---------- Task input

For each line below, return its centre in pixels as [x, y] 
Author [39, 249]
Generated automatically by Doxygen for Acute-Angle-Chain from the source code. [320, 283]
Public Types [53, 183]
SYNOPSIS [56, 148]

--------------------
---------- Task input

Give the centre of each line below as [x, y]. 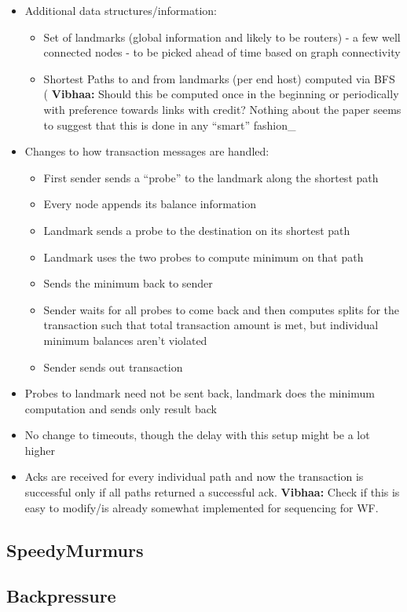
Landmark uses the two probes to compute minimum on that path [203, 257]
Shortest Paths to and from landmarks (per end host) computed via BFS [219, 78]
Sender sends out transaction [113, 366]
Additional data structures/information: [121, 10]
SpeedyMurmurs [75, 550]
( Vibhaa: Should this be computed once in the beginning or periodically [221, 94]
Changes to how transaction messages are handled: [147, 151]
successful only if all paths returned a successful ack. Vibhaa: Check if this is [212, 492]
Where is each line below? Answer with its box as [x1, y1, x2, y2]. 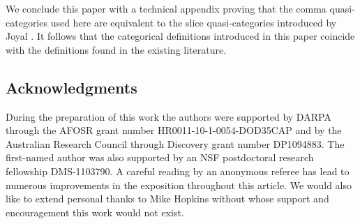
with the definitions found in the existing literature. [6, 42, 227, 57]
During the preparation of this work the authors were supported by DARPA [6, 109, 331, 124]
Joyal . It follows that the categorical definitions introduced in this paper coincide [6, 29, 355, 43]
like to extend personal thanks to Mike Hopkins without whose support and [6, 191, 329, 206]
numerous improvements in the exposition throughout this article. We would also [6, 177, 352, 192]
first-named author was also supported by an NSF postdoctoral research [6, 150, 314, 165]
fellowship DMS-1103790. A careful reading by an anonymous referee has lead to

--------------------

→ Assigned task:
Could you restate word for word the lines above, from the one that contains "For each line" through the one that contains "SYNOPSIS [56, 148]", and no others?

→ Your solution:
For each line below, return its centre in pixels as [x, y] 
Author [39, 249]
Generated automatically by Doxygen for Acute-Angle-Chain from the source code. [320, 283]
Public Types [53, 183]
SYNOPSIS [56, 148]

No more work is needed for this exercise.